### What you will do:
Counting only lines of the listing below that hold the word "handling", give the total and nothing else.

━━━ Task inputs ━━━

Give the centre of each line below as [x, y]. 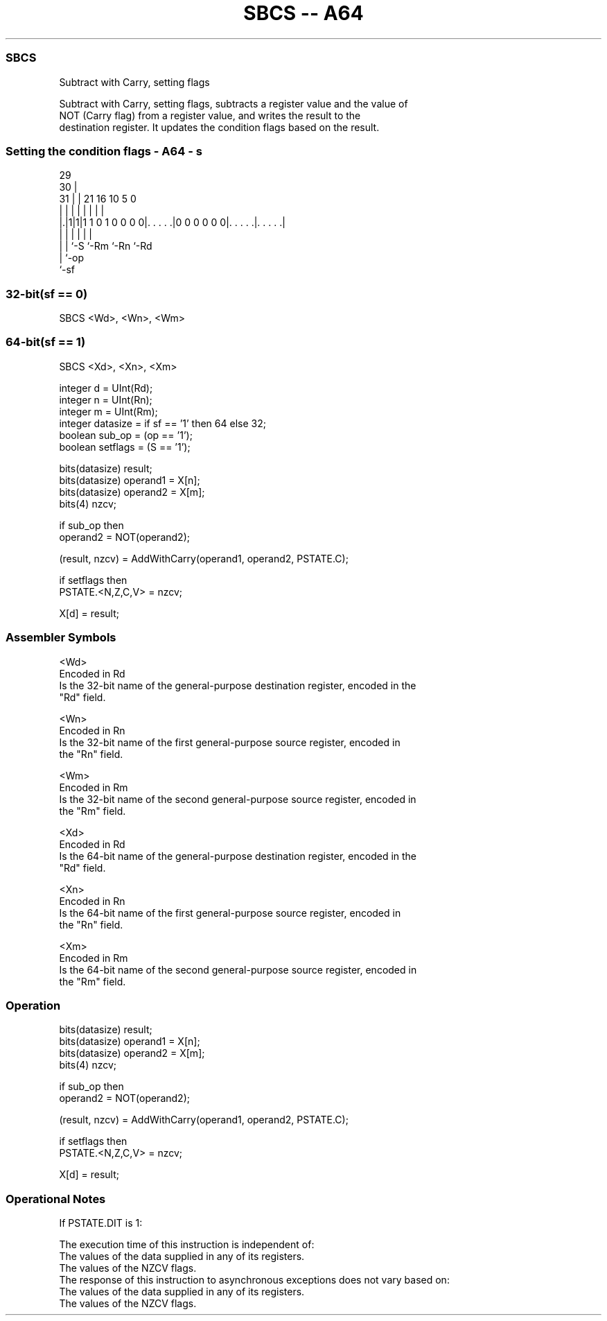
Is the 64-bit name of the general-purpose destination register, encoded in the [238, 856]
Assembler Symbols [61, 638]
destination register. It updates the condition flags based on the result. [219, 127]
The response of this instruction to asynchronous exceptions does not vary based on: [254, 1280]
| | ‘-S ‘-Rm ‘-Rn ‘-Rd [106, 246]
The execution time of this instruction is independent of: [187, 1244]
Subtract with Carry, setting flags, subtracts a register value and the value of [234, 103]
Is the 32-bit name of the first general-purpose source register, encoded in [230, 742]
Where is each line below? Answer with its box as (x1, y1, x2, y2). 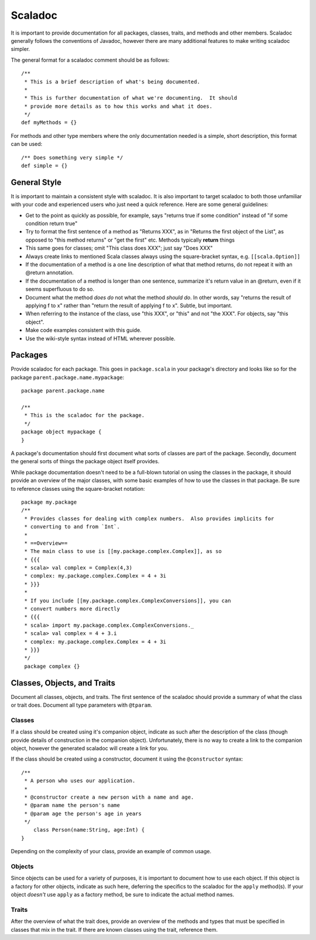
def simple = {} (21, 162, 68, 169)
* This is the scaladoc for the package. (24, 412, 145, 419)
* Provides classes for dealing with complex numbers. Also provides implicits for (24, 515, 274, 522)
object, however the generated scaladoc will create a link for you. (11, 745, 169, 752)
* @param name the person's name (24, 802, 120, 809)
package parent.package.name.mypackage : (11, 374, 125, 381)
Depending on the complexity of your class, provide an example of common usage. (11, 848, 212, 855)
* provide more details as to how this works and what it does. (24, 103, 213, 110)
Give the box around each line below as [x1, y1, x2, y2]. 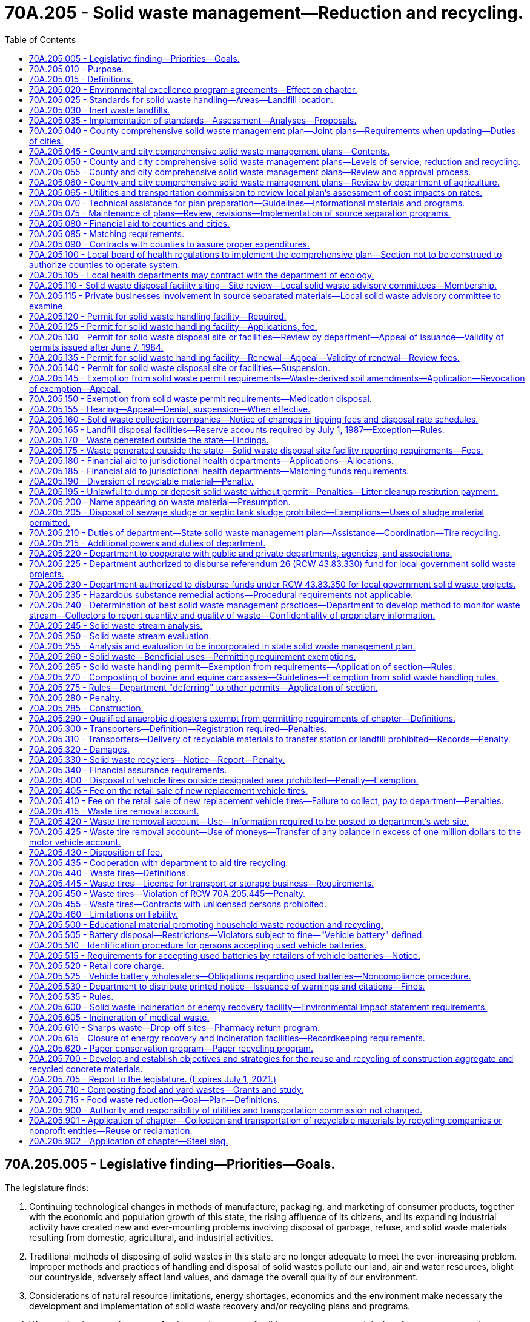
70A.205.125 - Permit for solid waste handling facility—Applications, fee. [29, 321, 317, 332]
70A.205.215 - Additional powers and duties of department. [29, 537, 266, 548]
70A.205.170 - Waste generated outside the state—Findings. [29, 434, 269, 445]
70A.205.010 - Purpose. [29, 63, 124, 74]
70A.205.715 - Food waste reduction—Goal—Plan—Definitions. [29, 1094, 280, 1105]
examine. [29, 300, 65, 311]
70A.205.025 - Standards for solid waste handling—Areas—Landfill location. [29, 94, 334, 105]
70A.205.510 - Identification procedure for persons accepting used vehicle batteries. [29, 939, 367, 950]
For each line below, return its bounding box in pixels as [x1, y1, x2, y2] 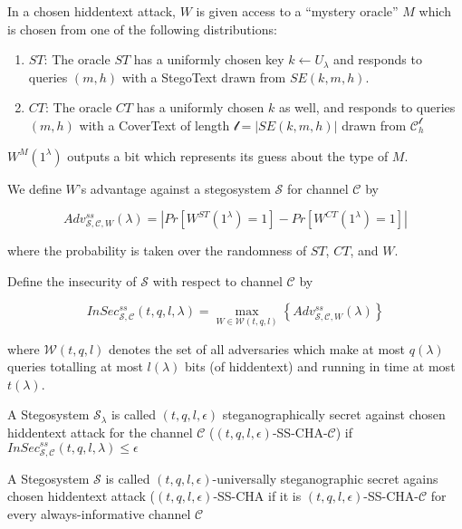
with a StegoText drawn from [121, 67, 286, 86]
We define [7, 178, 62, 197]
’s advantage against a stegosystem [77, 178, 271, 197]
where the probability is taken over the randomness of [7, 241, 307, 260]
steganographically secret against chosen [222, 405, 446, 424]
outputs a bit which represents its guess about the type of [67, 146, 389, 165]
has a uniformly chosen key [133, 50, 284, 69]
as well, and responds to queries [278, 98, 456, 117]
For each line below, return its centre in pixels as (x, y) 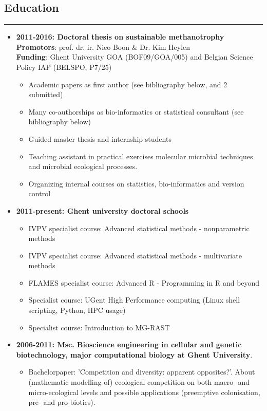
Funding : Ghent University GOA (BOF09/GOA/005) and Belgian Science (135, 57)
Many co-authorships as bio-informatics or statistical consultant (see (136, 111)
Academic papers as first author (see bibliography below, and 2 (128, 84)
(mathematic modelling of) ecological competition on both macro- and (139, 382)
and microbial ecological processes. (83, 166)
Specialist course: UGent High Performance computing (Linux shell (134, 300)
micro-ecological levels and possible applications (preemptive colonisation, (144, 392)
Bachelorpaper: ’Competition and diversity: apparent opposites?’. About (142, 372)
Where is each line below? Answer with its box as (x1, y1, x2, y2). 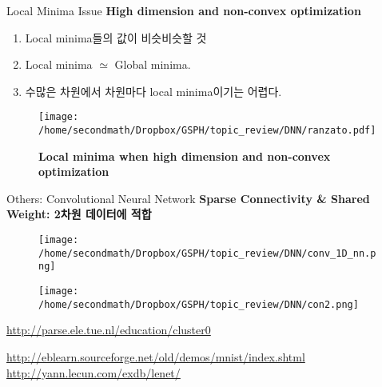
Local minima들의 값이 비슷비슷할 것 (25, 29, 207, 46)
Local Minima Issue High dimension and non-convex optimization (6, 2, 361, 18)
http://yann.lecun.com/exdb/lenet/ (6, 364, 181, 381)
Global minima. (114, 56, 191, 73)
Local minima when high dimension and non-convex (38, 147, 331, 164)
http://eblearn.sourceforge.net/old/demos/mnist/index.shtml (6, 348, 305, 365)
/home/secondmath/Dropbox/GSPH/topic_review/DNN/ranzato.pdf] (38, 125, 376, 137)
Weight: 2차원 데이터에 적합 (6, 205, 152, 222)
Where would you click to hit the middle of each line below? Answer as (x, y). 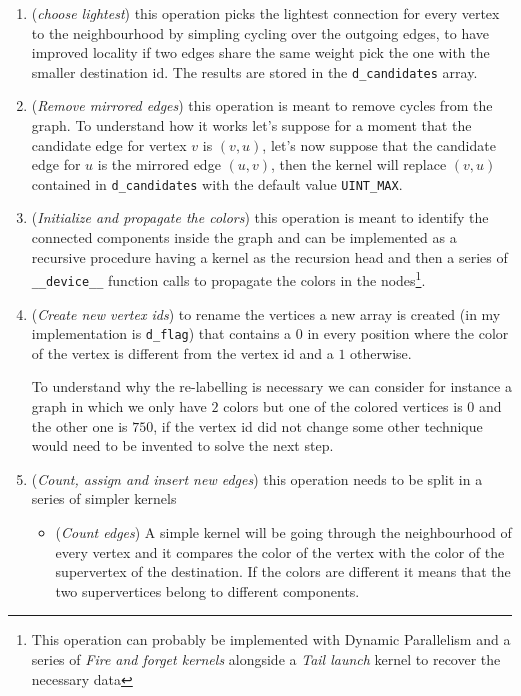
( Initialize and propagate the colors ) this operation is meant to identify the (260, 217)
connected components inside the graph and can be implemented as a (244, 237)
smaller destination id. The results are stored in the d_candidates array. (254, 71)
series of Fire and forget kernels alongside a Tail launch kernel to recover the (266, 658)
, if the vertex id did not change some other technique (318, 425)
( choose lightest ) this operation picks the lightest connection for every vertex (265, 13)
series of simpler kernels (104, 498)
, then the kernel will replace (359, 164)
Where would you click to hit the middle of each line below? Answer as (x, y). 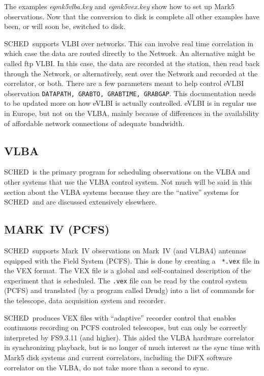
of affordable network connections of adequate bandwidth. (94, 123)
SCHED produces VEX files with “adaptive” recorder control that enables (120, 317)
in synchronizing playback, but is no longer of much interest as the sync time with (132, 347)
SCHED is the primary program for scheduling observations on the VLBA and (127, 172)
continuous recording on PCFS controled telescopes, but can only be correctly (125, 327)
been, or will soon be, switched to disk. (65, 26)
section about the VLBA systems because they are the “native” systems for (122, 192)
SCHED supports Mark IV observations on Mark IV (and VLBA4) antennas (125, 250)
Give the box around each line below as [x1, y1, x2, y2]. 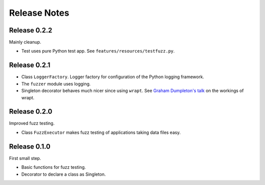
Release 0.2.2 [9, 26, 53, 34]
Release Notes [9, 7, 70, 18]
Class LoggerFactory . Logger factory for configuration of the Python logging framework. [21, 74, 205, 80]
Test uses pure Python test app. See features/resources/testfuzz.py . [21, 48, 175, 54]
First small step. [9, 155, 41, 161]
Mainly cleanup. [9, 39, 42, 45]
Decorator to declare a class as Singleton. [21, 171, 106, 177]
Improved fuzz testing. [9, 121, 55, 126]
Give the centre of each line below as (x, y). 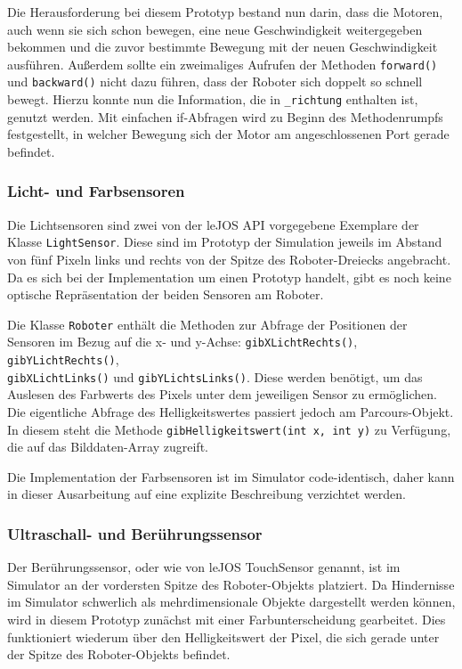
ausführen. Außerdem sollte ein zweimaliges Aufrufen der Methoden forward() (223, 64)
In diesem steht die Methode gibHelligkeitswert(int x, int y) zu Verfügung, (229, 429)
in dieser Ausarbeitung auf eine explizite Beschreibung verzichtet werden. (207, 494)
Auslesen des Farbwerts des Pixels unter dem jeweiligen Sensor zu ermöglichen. (222, 394)
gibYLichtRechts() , (63, 359)
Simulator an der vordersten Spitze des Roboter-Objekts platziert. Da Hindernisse (231, 584)
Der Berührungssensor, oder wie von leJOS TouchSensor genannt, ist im (204, 567)
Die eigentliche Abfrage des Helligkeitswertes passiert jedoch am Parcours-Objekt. (231, 412)
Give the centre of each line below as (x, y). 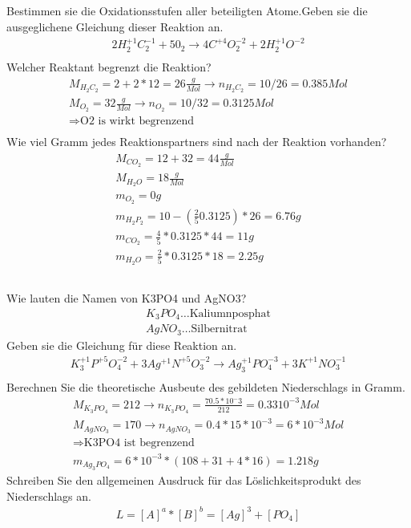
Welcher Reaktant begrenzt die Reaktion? (109, 66)
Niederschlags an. (49, 496)
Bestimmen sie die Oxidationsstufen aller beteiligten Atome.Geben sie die (187, 11)
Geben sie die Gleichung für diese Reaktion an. (122, 345)
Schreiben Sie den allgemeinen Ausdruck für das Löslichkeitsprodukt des (184, 479)
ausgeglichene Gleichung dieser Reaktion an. (115, 26)
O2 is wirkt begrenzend (137, 121)
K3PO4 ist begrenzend (139, 443)
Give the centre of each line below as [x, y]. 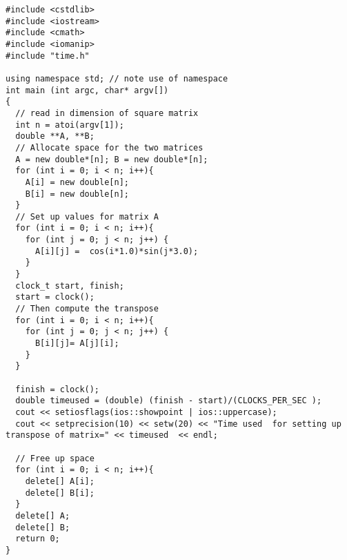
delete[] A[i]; [60, 481]
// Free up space [55, 458]
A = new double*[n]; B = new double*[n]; [112, 159]
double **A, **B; [55, 136]
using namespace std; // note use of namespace [117, 78]
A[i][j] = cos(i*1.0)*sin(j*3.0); [117, 251]
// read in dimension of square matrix [107, 113]
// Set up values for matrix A [87, 216]
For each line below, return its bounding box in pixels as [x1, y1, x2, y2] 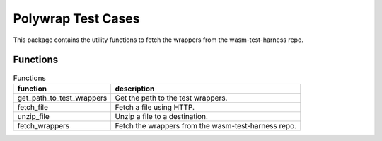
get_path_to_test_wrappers [17, 93, 108, 103]
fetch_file [17, 102, 49, 112]
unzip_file [17, 111, 50, 121]
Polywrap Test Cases [13, 11, 140, 26]
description [115, 84, 155, 94]
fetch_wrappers [17, 120, 70, 130]
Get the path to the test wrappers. [115, 93, 228, 103]
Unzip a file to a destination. [115, 111, 209, 121]
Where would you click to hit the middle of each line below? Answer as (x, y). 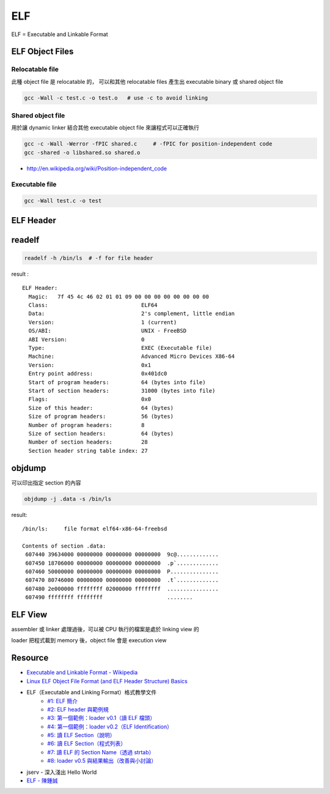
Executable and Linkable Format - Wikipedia (82, 672)
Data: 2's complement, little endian (132, 314)
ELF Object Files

━━━

### The answer:
2